Let’s go over hedge fund activity in other stocks similar to Fifth Third Bancorp (NASDAQ:FITB). These stocks are BioNTech SE (NASDAQ:BNTX), International Paper Company (NYSE:IP), Northern Trust Corporation (NASDAQ:NTRS), Warner Music Group Corp. (NASDAQ:WMG), Ameren Corporation (NYSE:AEE), Rollins, Inc. (NYSE:ROL), and Teleflex Incorporated (NYSE:TFX). This group of stocks’ market values match FITB’s market value.
|Ticker||No of HFs with positions||Total Value of HF Positions (x1000)||Change in HF Position|
View table here if you experience formatting issues.
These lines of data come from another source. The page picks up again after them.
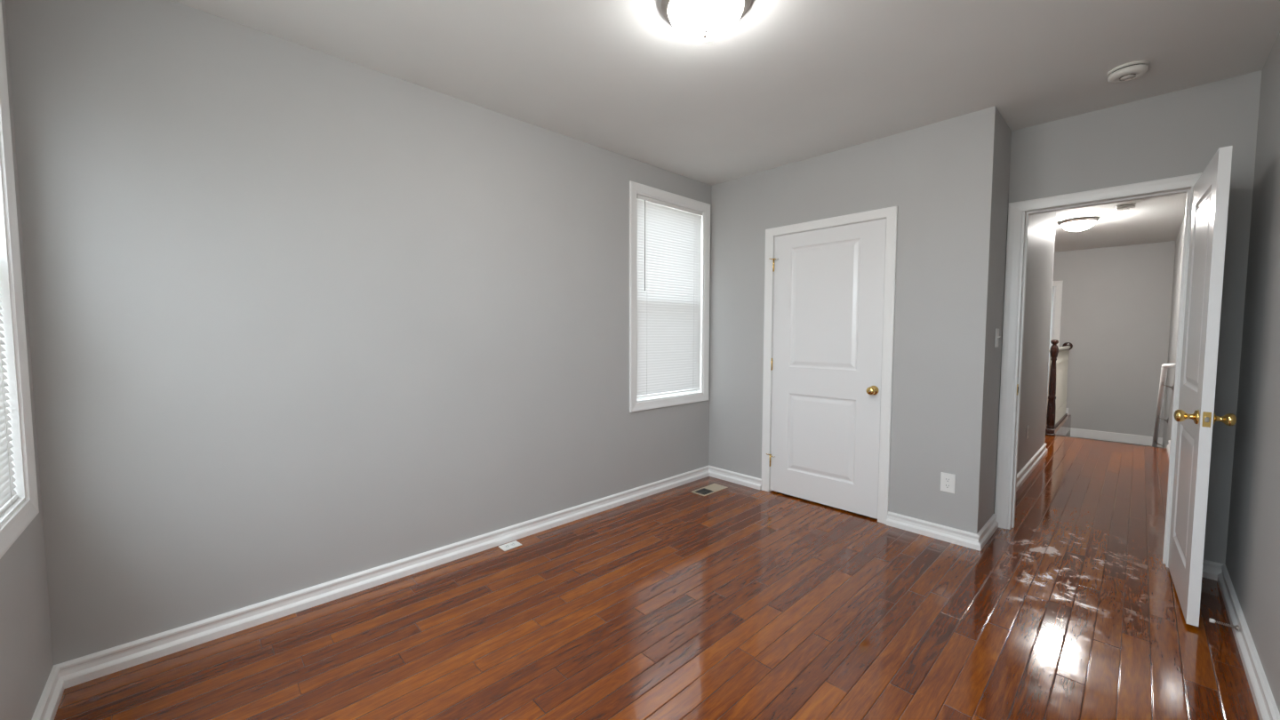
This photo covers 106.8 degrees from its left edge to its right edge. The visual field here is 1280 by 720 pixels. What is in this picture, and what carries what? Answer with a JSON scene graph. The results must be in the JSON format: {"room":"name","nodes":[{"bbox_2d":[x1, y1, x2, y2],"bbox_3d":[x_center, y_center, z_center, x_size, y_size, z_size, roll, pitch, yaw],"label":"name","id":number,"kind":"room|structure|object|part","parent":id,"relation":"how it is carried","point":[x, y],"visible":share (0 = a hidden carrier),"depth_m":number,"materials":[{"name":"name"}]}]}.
{"room":"empty bedroom","nodes":[
{"label":"empty bedroom","id":0,"kind":"room"},
{"bbox_2d":[0,0,53,719],"bbox_3d":[-1.120,-0.030,0.517,0.115,2.569,2.994,-3,5,-43],"label":"wall","id":1,"kind":"structure","parent":0,"point":[26,648],"depth_m":1.50,"materials":[{"name":"grey paint"}]},
{"bbox_2d":[0,0,39,559],"bbox_3d":[-1.719,-0.325,1.144,0.131,1.715,0.941,-3,5,-43],"label":"window","id":2,"kind":"structure","parent":1,"relation":"in","point":[17,516],"depth_m":1.49,"materials":[{"name":"white wood"}]},
{"bbox_2d":[0,280,17,514],"bbox_3d":[-1.694,-0.327,1.170,0.042,1.560,0.779,-3,5,-43],"label":"window blind","id":3,"kind":"object","parent":2,"relation":"attached to","point":[7,493],"visible":1,"depth_m":1.44,"materials":[{"name":"white plastic"}]},
{"bbox_3d":[-1.891,-0.327,1.370,0.030,1.524,0.001,-3,5,-43],"label":"ladder cord","id":4,"kind":"part","parent":3,"relation":"part of","materials":[{"name":"white fabric"}]},
{"bbox_3d":[-1.699,0.446,1.210,0.018,0.012,0.778,-3,5,-43],"label":"rail","id":5,"kind":"part","parent":3,"relation":"part of","materials":[{"name":"white plastic"}]},
{"bbox_2d":[31,665,64,719],"bbox_3d":[-1.071,1.205,0.636,0.025,0.088,2.994,-3,5,-43],"label":"baseboard","id":6,"kind":"structure","parent":1,"relation":"attached to","point":[48,704],"depth_m":1.60,"materials":[{"name":"white wood"}]},
{"bbox_2d":[5,0,711,664],"bbox_3d":[-0.783,-0.171,2.977,3.996,2.569,0.115,-3,5,-43],"label":"wall","id":7,"kind":"structure","parent":0,"point":[300,317],"depth_m":2.13,"materials":[{"name":"grey paint"}]},
{"bbox_2d":[53,465,709,688],"bbox_3d":[-0.736,1.070,2.997,3.766,0.088,0.025,-3,5,-43],"label":"baseboard","id":8,"kind":"structure","parent":7,"relation":"attached to","point":[76,671],"depth_m":2.25,"materials":[{"name":"white wood"}]},
{"bbox_2d":[629,180,710,412],"bbox_3d":[0.227,-0.481,3.907,0.941,1.715,0.131,-3,5,-43],"label":"window","id":9,"kind":"structure","parent":7,"relation":"in","point":[660,401],"depth_m":3.80,"materials":[{"name":"white wood"}]},
{"bbox_3d":[0.212,-0.102,3.945,0.789,0.802,0.026,-3,5,-43],"label":"sash","id":10,"kind":"part","parent":9,"relation":"part of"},
{"bbox_2d":[636,194,702,397],"bbox_3d":[0.251,-0.492,3.879,0.779,1.539,0.041,-3,5,-43],"label":"window blind","id":11,"kind":"object","parent":9,"relation":"attached to","point":[668,235],"visible":0.84,"depth_m":3.86,"materials":[{"name":"white plastic"}]},
{"bbox_3d":[0.247,0.270,3.927,0.778,0.012,0.018,-3,5,-43],"label":"rail","id":12,"kind":"part","parent":11,"relation":"part of","materials":[{"name":"white plastic"}]},
{"bbox_2d":[54,414,1259,719],"bbox_3d":[3.509,1.114,4.984,12.881,0.220,3.224,-3,5,-43],"label":"floor","id":13,"kind":"structure","parent":0,"point":[736,602],"depth_m":2.07,"materials":[{"name":"red wood"}]},
{"bbox_2d":[498,540,521,551],"bbox_3d":[-0.781,1.117,2.862,0.119,0.009,0.079,-3,5,-43],"label":"floor outlet","id":14,"kind":"object","parent":13,"relation":"on","point":[514,544],"visible":1,"depth_m":2.85,"materials":[{"name":"white plastic"}]},
{"bbox_2d":[690,483,727,495],"bbox_3d":[0.571,1.063,3.894,0.310,0.006,0.140,-3,5,-43],"label":"floor vent","id":15,"kind":"object","parent":13,"relation":"in","point":[713,488],"visible":1,"depth_m":3.89,"materials":[{"name":"beige metal"}]},
{"bbox_2d":[1045,339,1072,436],"bbox_3d":[5.926,0.303,6.717,2.271,1.205,0.126,-3,5,-44],"label":"stair railing","id":16,"kind":"object","parent":13,"relation":"on","point":[1056,408],"visible":1,"depth_m":6.54,"materials":[{"name":"brown wood"}]},
{"bbox_3d":[5.162,0.347,5.946,0.096,1.205,0.096,-3,5,-43],"label":"newel post","id":17,"kind":"part","parent":16,"relation":"part of","materials":[{"name":"brown wood"}]},
{"bbox_3d":[5.939,-0.160,6.715,2.175,0.040,0.050,-3,5,-43],"label":"handrail","id":18,"kind":"part","parent":16,"relation":"part of","materials":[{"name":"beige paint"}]},
{"bbox_3d":[5.953,0.892,6.790,2.170,0.022,0.063,-3,5,-43],"label":"shoe rail","id":19,"kind":"part","parent":16,"relation":"part of","materials":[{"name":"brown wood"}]},
{"bbox_2d":[171,0,1279,252],"bbox_3d":[3.530,-1.636,4.843,12.931,0.150,3.224,-3,5,-43],"label":"ceiling","id":20,"kind":"structure","parent":0,"point":[792,81],"depth_m":2.26,"materials":[{"name":"paint"}]},
{"bbox_2d":[660,0,751,40],"bbox_3d":[0.253,-1.322,1.844,0.346,0.140,0.346,-3,5,-43],"label":"ceiling lamp","id":21,"kind":"object","parent":20,"relation":"attached to","point":[693,20],"visible":1,"depth_m":1.80,"materials":[{"name":"white glass"}]},
{"bbox_2d":[1058,216,1099,232],"bbox_3d":[4.990,-1.522,5.411,0.346,0.140,0.346,-3,5,-43],"label":"ceiling lamp","id":22,"kind":"object","parent":20,"relation":"attached to","point":[1076,224],"visible":1,"depth_m":5.33,"materials":[{"name":"white glass"}]},
{"bbox_2d":[1115,202,1135,210],"bbox_3d":[4.870,-1.533,4.766,0.144,0.044,0.144,-3,5,-43],"label":"smoke detector","id":23,"kind":"object","parent":20,"relation":"attached to","point":[1124,206],"visible":1,"depth_m":4.73,"materials":[{"name":"white plastic"}]},
{"bbox_2d":[1107,60,1149,83],"bbox_3d":[2.372,-1.395,2.311,0.144,0.044,0.144,-3,5,-43],"label":"smoke detector","id":24,"kind":"object","parent":20,"relation":"attached to","point":[1129,71],"visible":1,"depth_m":2.28,"materials":[{"name":"white plastic"}]},
{"bbox_2d":[708,105,999,534],"bbox_3d":[1.359,-0.202,3.537,0.115,2.569,2.019,-3,5,-43],"label":"wall","id":25,"kind":"structure","parent":0,"point":[940,177],"depth_m":3.04,"materials":[{"name":"grey paint"}]},
{"bbox_2d":[709,465,761,489],"bbox_3d":[0.802,1.009,4.091,0.025,0.088,0.552,-3,5,-43],"label":"baseboard","id":26,"kind":"structure","parent":25,"relation":"attached to","point":[735,477],"depth_m":4.07,"materials":[{"name":"white wood"}]},
{"bbox_2d":[766,218,886,519],"bbox_3d":[1.317,0.059,3.493,0.106,2.025,0.854,-3,5,-43],"label":"door","id":27,"kind":"structure","parent":25,"relation":"in","point":[828,293],"depth_m":3.46,"materials":[{"name":"white paint"}]},
{"bbox_3d":[1.567,0.207,3.212,0.070,0.064,0.064,-3,5,-43],"label":"knob","id":28,"kind":"part","parent":27,"relation":"part of","materials":[{"name":"gold metal"}]},
{"bbox_2d":[760,205,897,524],"bbox_3d":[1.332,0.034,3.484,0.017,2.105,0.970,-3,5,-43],"label":"door frame","id":29,"kind":"structure","parent":25,"relation":"in","point":[891,213],"depth_m":3.20,"materials":[{"name":"white wood"}]},
{"bbox_2d":[886,511,980,551],"bbox_3d":[1.839,1.072,3.001,0.025,0.088,0.524,-3,5,-43],"label":"baseboard","id":30,"kind":"structure","parent":25,"relation":"attached to","point":[932,530],"depth_m":2.98,"materials":[{"name":"white wood"}]},
{"bbox_2d":[940,472,955,493],"bbox_3d":[1.899,0.758,2.932,0.009,0.119,0.079,-3,5,-43],"label":"wall outlet","id":31,"kind":"object","parent":25,"relation":"attached to","point":[948,481],"visible":1,"depth_m":2.93,"materials":[{"name":"white plastic"}]},
{"bbox_2d":[944,483,951,488],"bbox_3d":[1.897,0.777,2.931,0.002,0.027,0.034,-3,5,-43],"label":"receptacle","id":32,"kind":"object","parent":31,"relation":"attached to","point":[946,485],"depth_m":2.93,"materials":[{"name":"white plastic"}]},
{"bbox_2d":[944,477,951,482],"bbox_3d":[1.897,0.739,2.929,0.002,0.027,0.034,-3,5,-43],"label":"receptacle","id":33,"kind":"object","parent":31,"relation":"attached to","point":[947,479],"depth_m":2.93,"materials":[{"name":"white plastic"}]},
{"bbox_2d":[981,112,1011,527],"bbox_3d":[2.192,-0.171,3.016,0.374,2.569,0.115,-3,5,-43],"label":"wall","id":34,"kind":"structure","parent":0,"point":[1004,134],"depth_m":2.96,"materials":[{"name":"grey paint"}]},
{"bbox_2d":[976,513,998,550],"bbox_3d":[2.181,1.074,2.981,0.494,0.088,0.025,-3,5,-43],"label":"baseboard","id":35,"kind":"structure","parent":34,"relation":"attached to","point":[991,525],"depth_m":2.97,"materials":[{"name":"white wood"}]},
{"bbox_2d":[994,328,999,347],"bbox_3d":[2.240,-0.138,2.969,0.073,0.117,0.022,-3,5,-43],"label":"light switch","id":36,"kind":"object","parent":34,"relation":"attached to","point":[997,336],"visible":1,"depth_m":2.96,"materials":[{"name":"white plastic"}]},
{"bbox_2d":[1016,211,1055,473],"bbox_3d":[3.348,-0.236,4.171,2.666,2.569,0.115,-3,5,-43],"label":"wall","id":37,"kind":"structure","parent":0,"point":[1041,242],"depth_m":4.40,"materials":[{"name":"grey paint"}]},
{"bbox_2d":[1025,424,1029,439],"bbox_3d":[3.471,0.645,4.255,0.079,0.119,0.009,-3,5,-43],"label":"wall outlet","id":38,"kind":"object","parent":37,"relation":"attached to","point":[1027,436],"visible":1,"depth_m":4.24,"materials":[{"name":"white plastic"}]},
{"bbox_2d":[1016,443,1047,491],"bbox_3d":[3.404,0.998,4.200,2.691,0.101,0.025,-3,5,-43],"label":"baseboard","id":39,"kind":"structure","parent":37,"relation":"attached to","point":[1030,466],"depth_m":4.38,"materials":[{"name":"white wood"}]},
{"bbox_2d":[1052,240,1175,447],"bbox_3d":[6.545,0.909,7.832,0.115,5.269,3.030,-3,5,-43],"label":"wall","id":40,"kind":"structure","parent":0,"point":[1116,300],"depth_m":7.09,"materials":[{"name":"grey paint"}]},
{"bbox_2d":[1046,286,1055,407],"bbox_3d":[6.885,-0.188,7.979,0.045,2.020,0.726,2,4,35],"label":"door","id":41,"kind":"structure","parent":40,"relation":"in","point":[1053,296],"depth_m":7.69,"materials":[{"name":"white paint"}]},
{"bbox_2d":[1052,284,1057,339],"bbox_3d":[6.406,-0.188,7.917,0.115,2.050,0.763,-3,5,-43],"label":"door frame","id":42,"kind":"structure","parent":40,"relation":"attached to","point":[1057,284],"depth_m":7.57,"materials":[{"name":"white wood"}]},
{"bbox_2d":[1052,280,1063,347],"bbox_3d":[6.357,-0.216,7.870,0.018,2.110,0.883,-3,5,-43],"label":"door frame","id":43,"kind":"structure","parent":40,"relation":"in","point":[1054,283],"depth_m":7.54,"materials":[{"name":"white wood"}]},
{"bbox_2d":[1070,427,1162,447],"bbox_3d":[7.122,1.159,7.137,0.022,0.136,0.978,-3,5,-43],"label":"trim","id":44,"kind":"structure","parent":40,"relation":"attached to","point":[1143,440],"depth_m":7.13,"materials":[{"name":"white wood"}]},
{"bbox_2d":[994,70,1262,564],"bbox_3d":[2.705,-0.160,2.831,0.115,2.569,1.090,-3,5,-43],"label":"wall","id":45,"kind":"structure","parent":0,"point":[1176,133],"depth_m":2.50,"materials":[{"name":"grey paint"}]},
{"bbox_2d":[994,172,1202,567],"bbox_3d":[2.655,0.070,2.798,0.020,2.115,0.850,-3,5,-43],"label":"door frame","id":46,"kind":"structure","parent":45,"relation":"attached to","point":[1015,209],"depth_m":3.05,"materials":[{"name":"white wood"}]},
{"bbox_2d":[1168,145,1237,626],"bbox_3d":[2.651,0.125,2.267,0.177,2.032,0.739,3,5,44],"label":"door","id":47,"kind":"structure","parent":45,"relation":"in","point":[1196,417],"depth_m":2.09,"materials":[{"name":"white paint"}]},
{"bbox_3d":[2.408,0.247,2.096,0.070,0.064,0.064,3,5,44],"label":"knob","id":48,"kind":"part","parent":47,"relation":"part of","materials":[{"name":"gold metal"}]},
{"bbox_3d":[2.402,0.252,2.014,0.023,0.064,0.003,3,5,44],"label":"latch plate","id":49,"kind":"part","parent":47,"relation":"part of","materials":[{"name":"gold metal"}]},
{"bbox_3d":[2.484,0.252,2.023,0.070,0.064,0.064,3,5,44],"label":"knob","id":50,"kind":"part","parent":47,"relation":"part of","materials":[{"name":"gold metal"}]},
{"bbox_2d":[1201,560,1223,580],"bbox_3d":[2.986,1.102,2.503,0.025,0.088,0.121,-3,5,-43],"label":"baseboard","id":51,"kind":"structure","parent":45,"relation":"attached to","point":[1211,570],"depth_m":2.49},
{"bbox_2d":[1161,214,1185,448],"bbox_3d":[5.306,1.091,4.653,6.066,5.269,0.115,-3,5,-43],"label":"wall","id":52,"kind":"structure","parent":0,"point":[1180,240],"depth_m":5.84,"materials":[{"name":"grey paint"}]},
{"bbox_2d":[1152,363,1175,447],"bbox_3d":[6.543,0.641,5.952,2.034,1.288,0.104,-3,5,-43],"label":"wall handrail","id":53,"kind":"object","parent":52,"relation":"attached to","point":[1164,370],"visible":0.93,"depth_m":5.77,"materials":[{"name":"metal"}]},
{"bbox_2d":[1166,440,1170,458],"bbox_3d":[4.471,1.014,3.951,3.896,0.101,0.025,-3,5,-43],"label":"baseboard","id":54,"kind":"structure","parent":52,"relation":"attached to","point":[1169,441],"depth_m":5.12,"materials":[{"name":"white wood"}]},
{"bbox_2d":[1225,31,1279,713],"bbox_3d":[1.535,-0.049,0.893,4.485,2.569,0.115,-3,5,-43],"label":"wall","id":55,"kind":"structure","parent":0,"point":[1252,556],"depth_m":1.98,"materials":[{"name":"grey paint"}]},
{"bbox_2d":[1208,618,1238,631],"bbox_3d":[2.473,1.119,2.014,0.022,0.022,0.078,-3,5,-43],"label":"door stop","id":56,"kind":"object","parent":55,"relation":"attached to","point":[1212,620],"visible":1,"depth_m":2.01,"materials":[{"name":"silver metal"}]},
{"bbox_2d":[1216,564,1279,719],"bbox_3d":[1.485,1.186,1.015,4.255,0.088,0.025,-3,5,-43],"label":"baseboard","id":57,"kind":"structure","parent":55,"relation":"attached to","point":[1267,708],"depth_m":1.82,"materials":[{"name":"white wood"}]}
]}
As you can see these stocks had an average of 26.4 hedge funds with bullish positions and the average amount invested in these stocks was $499 million. That figure was $506 million in FITB’s case. International Paper Company (NYSE:IP) is the most popular stock in this table. On the other hand BioNTech SE (NASDAQ:BNTX) is the least popular one with only 17 bullish hedge fund positions. Compared to these stocks Fifth Third Bancorp (NASDAQ:FITB) is more popular among hedge funds. Our overall hedge fund sentiment score for FITB is 90. Stocks with higher number of hedge fund positions relative to other stocks as well as relative to their historical range receive a higher sentiment score. Our calculations showed that top 10 most popular stocks among hedge funds returned 90.7% in 2019 and 2020, and outperformed the S&P 500 ETF (SPY) by 35 percentage points. These stocks returned 13.6% in 2021 through April 30th but still managed to beat the market by 1.6 percentage points. Hedge funds were also right about betting on FITB as the stock returned 48.1% since the end of December (through 4/30) and outperformed the market by an even larger margin. Hedge funds were clearly right about piling into this stock relative to other stocks with similar market capitalizations.